BEGIN

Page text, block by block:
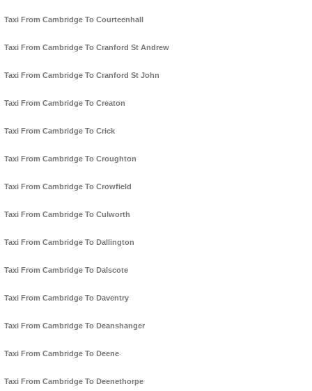
Taxi From Cambridge To Courteenhall
Taxi From Cambridge To Cranford St Andrew
Taxi From Cambridge To Cranford St John
Taxi From Cambridge To Creaton
Taxi From Cambridge To Crick
Taxi From Cambridge To Croughton
Taxi From Cambridge To Crowfield
Taxi From Cambridge To Culworth
Taxi From Cambridge To Dallington
Taxi From Cambridge To Dalscote
Taxi From Cambridge To Daventry
Taxi From Cambridge To Deanshanger
Taxi From Cambridge To Deene
Taxi From Cambridge To Deenethorpe
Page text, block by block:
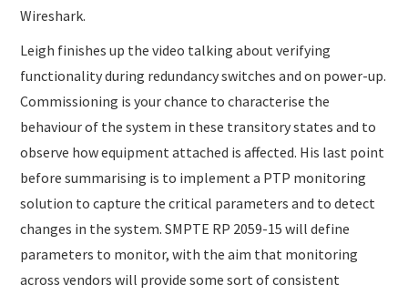
Wireshark.
Leigh finishes up the video talking about verifying
functionality during redundancy switches and on power-up.
Commissioning is your chance to characterise the
behaviour of the system in these transitory states and to
observe how equipment attached is affected. His last point
before summarising is to implement a PTP monitoring
solution to capture the critical parameters and to detect
changes in the system. SMPTE RP 2059-15 will define
parameters to monitor, with the aim that monitoring
across vendors will provide some sort of consistent
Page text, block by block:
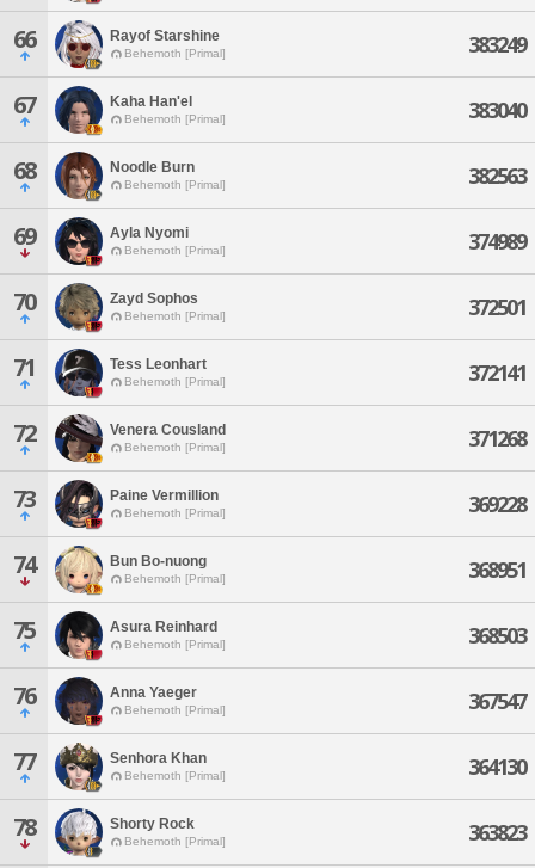
66 Rayof Starshine
Behemoth [Primal] 383249
67 Kaha Han'el
Behemoth [Primal] 383040
68 Noodle Burn
Behemoth [Primal] 382563
69 Ayla Nyomi
Behemoth [Primal] 374989
70 Zayd Sophos
Behemoth [Primal] 372501
71 Tess Leonhart
Behemoth [Primal] 372141
72 Venera Cousland
Behemoth [Primal] 371268
73 Paine Vermillion
Behemoth [Primal] 369228
74 Bun Bo-nuong
Behemoth [Primal] 368951
75 Asura Reinhard
Behemoth [Primal] 368503
76 Anna Yaeger
Behemoth [Primal] 367547
77 Senhora Khan
Behemoth [Primal] 364130
78 Shorty Rock
Behemoth [Primal] 363823
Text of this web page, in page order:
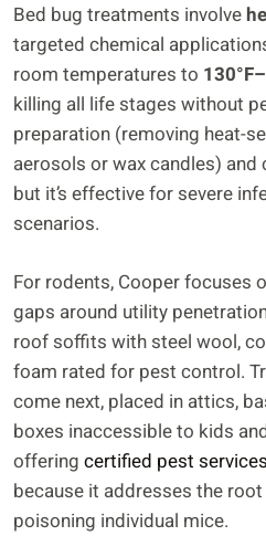
Bed bug treatments involve
targeted chemical
room temperatures to
killing all life stages without
preparation (removing heat-
aerosols or wax candles) and
but it’s effective for severe
scenarios.
For rodents, Cooper focuses
gaps around utility
roof soffits with steel wool,
foam rated for pest control.
come next, placed in attics,
boxes inaccessible to kids
offering certified pest services
because it addresses the
poisoning individual mice.
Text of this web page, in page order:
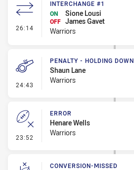
26:14 - Interchange #1
INTERCHANGE #1
ON
Sione Lousi
OFF James Gavet
Warriors
24:43 - Penalty - Holding Down
PENALTY - HOLDING DOWN
Shaun Lane
Warriors
23:52 - Error
ERROR
Henare Wells
Warriors
CONVERSION-MISSED
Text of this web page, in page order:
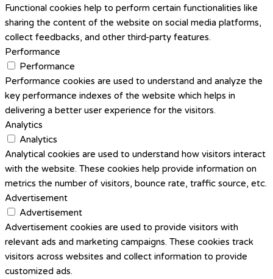
Functional cookies help to perform certain functionalities like
sharing the content of the website on social media platforms,
collect feedbacks, and other third-party features.
Performance
Performance
Performance cookies are used to understand and analyze the
key performance indexes of the website which helps in
delivering a better user experience for the visitors.
Analytics
Analytics
Analytical cookies are used to understand how visitors interact
with the website. These cookies help provide information on
metrics the number of visitors, bounce rate, traffic source, etc.
Advertisement
Advertisement
Advertisement cookies are used to provide visitors with
relevant ads and marketing campaigns. These cookies track
visitors across websites and collect information to provide
customized ads.
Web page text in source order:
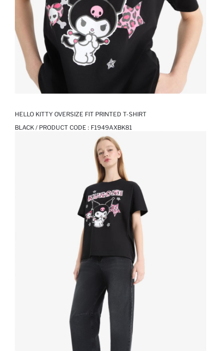
HELLO KITTY OVERSIZE FIT PRINTED T-SHIRT
BLACK / PRODUCT CODE : F1949AXBK81
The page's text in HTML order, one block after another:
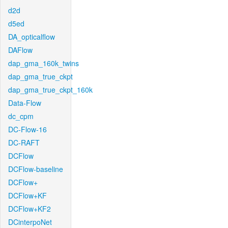
d2d
d5ed
DA_opticalflow
DAFlow
dap_gma_160k_twins
dap_gma_true_ckpt
dap_gma_true_ckpt_160k
Data-Flow
dc_cpm
DC-Flow-16
DC-RAFT
DCFlow
DCFlow-baseline
DCFlow+
DCFlow+KF
DCFlow+KF2
DCinterpoNet
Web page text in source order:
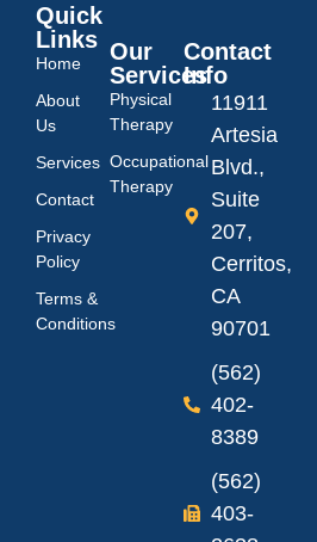
Quick
Links
Home
About
Us
Services
Contact
Privacy
Policy
Terms &
Conditions
Our
Services
Physical
Therapy
Occupational
Therapy
Contact
Info
11911
Artesia
Blvd.,
Suite
207,
Cerritos,
CA
90701
(562)
402-
8389
(562)
403-
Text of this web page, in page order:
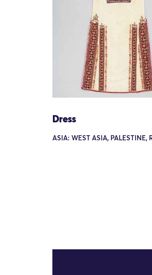
Dress
ASIA: WEST ASIA, PALESTINE,
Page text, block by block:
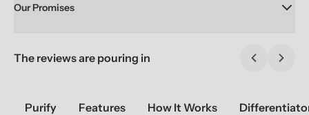
Our Promises
The reviews are pouring in
Previous
Next
Purify Features How It Works
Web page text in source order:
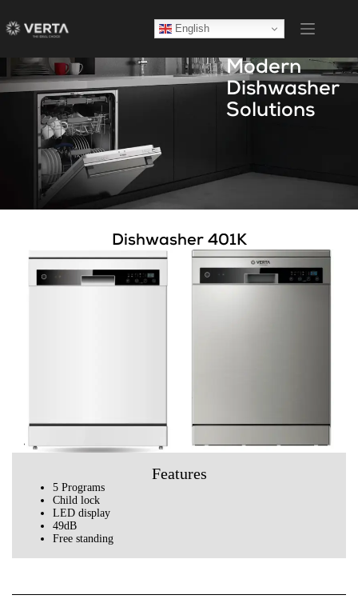
English
Modern
Dishwasher
Solutions
Dishwasher 401K
Features
5 Programs
Child lock
LED display
49dB
Free standing
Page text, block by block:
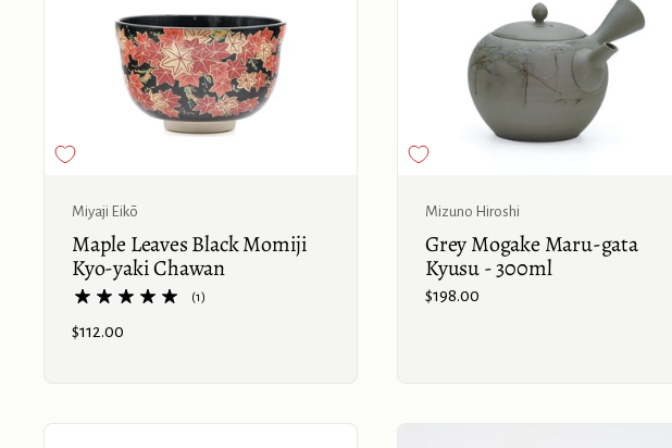
Miyaji Eikō
Maple Leaves Black Momiji
Kyo-yaki Chawan
(1)
Price:
$112.00
Mizuno Hiroshi
Grey Mogake Maru-gata
Kyusu - 300ml
Price:
$198.00
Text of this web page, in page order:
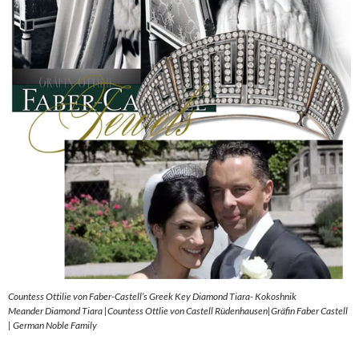
Countess Ottilie von Faber-Castell’s Greek Key Diamond Tiara- Kokoshnik
Meander Diamond Tiara |Countess Ottlie von Castell Rüdenhausen|Gräfin Faber Castell
| German Noble Family
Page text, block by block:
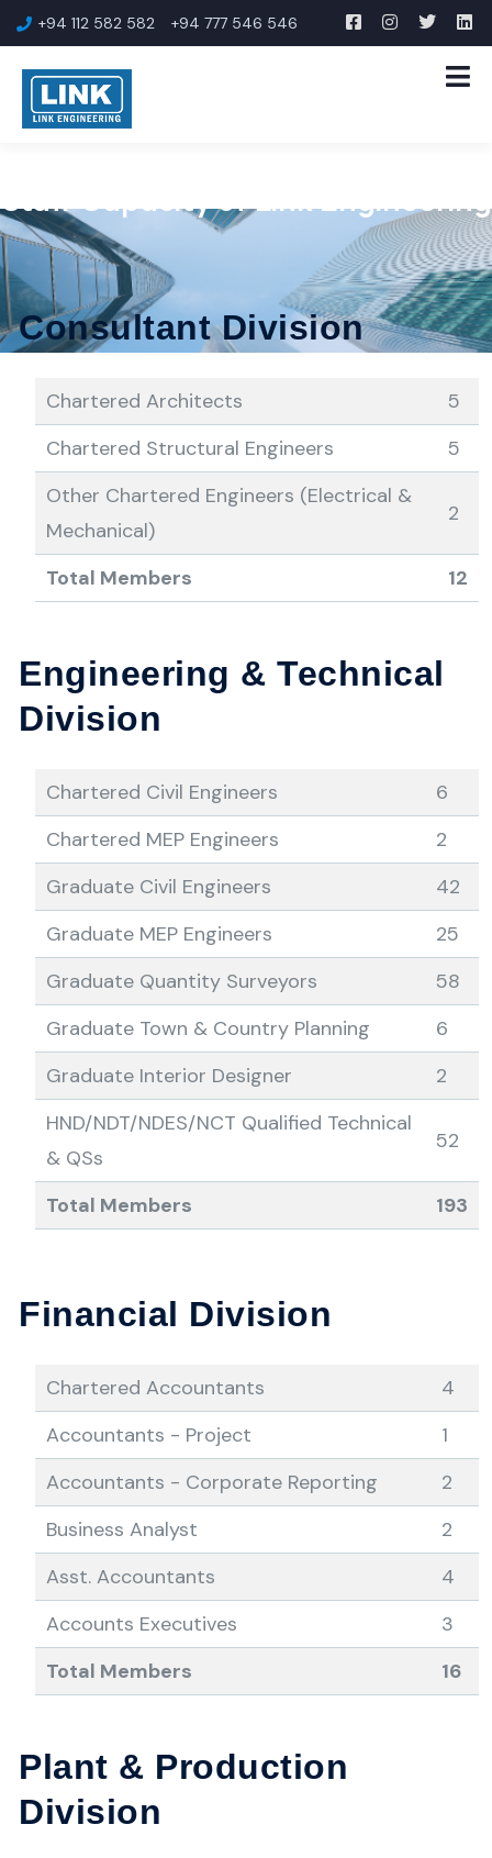
+94 112 582 582 +94 777 546 546
Staff Capacity of Link Engineering
Consultant Division
Chartered Architects
5
Chartered Structural Engineers
5
Other Chartered Engineers (Electrical &
Mechanical)
2
Total Members 12
Engineering & Technical
Division
Chartered Civil Engineers
6
Chartered MEP Engineers
2
Graduate Civil Engineers
42
Graduate MEP Engineers
25
Graduate Quantity Surveyors
58
Graduate Town & Country Planning
6
Graduate Interior Designer
2
HND/NDT/NDES/NCT Qualified Technical
& QSs
52
Total Members 193
Financial Division
Chartered Accountants
4
Accountants - Project
1
Accountants - Corporate Reporting
2
Business Analyst
2
Asst. Accountants
4
Accounts Executives
3
Total Members
16
Plant & Production
Division
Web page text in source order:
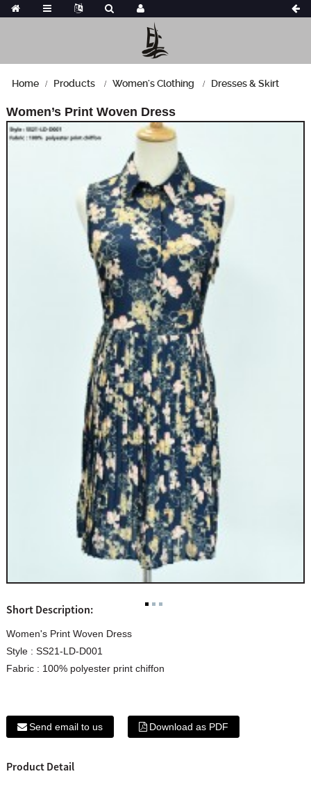
Home Products Women's Clothing Dresses & Skirt
Women’s Print Woven Dress
Short Description:
Women's Print Woven Dress
Style : SS21-LD-D001
Fabric : 100% polyester print chiffon
Send email to us Download as PDF
Product Detail
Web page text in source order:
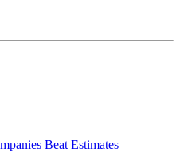
Beat Estimates

END

WHAT IS NEEDED ▸
After locating "Taxi From Cambridge To Cranford St Andrew" and "before summarising is" in the records above, return exactly the line holding each one and every line between them; leave out the pictures.

WRITTEN ANSWER ▸
Taxi From Cambridge To Cranford St Andrew
Taxi From Cambridge To Cranford St John
Taxi From Cambridge To Creaton
Taxi From Cambridge To Crick
Taxi From Cambridge To Croughton
Taxi From Cambridge To Crowfield
Taxi From Cambridge To Culworth
Taxi From Cambridge To Dallington
Taxi From Cambridge To Dalscote
Taxi From Cambridge To Daventry
Taxi From Cambridge To Deanshanger
Taxi From Cambridge To Deene
Taxi From Cambridge To Deenethorpe
Page text, block by block:
Wireshark.
Leigh finishes up the video talking about verifying
functionality during redundancy switches and on power-up.
Commissioning is your chance to characterise the
behaviour of the system in these transitory states and to
observe how equipment attached is affected. His last point
before summarising is to implement a PTP monitoring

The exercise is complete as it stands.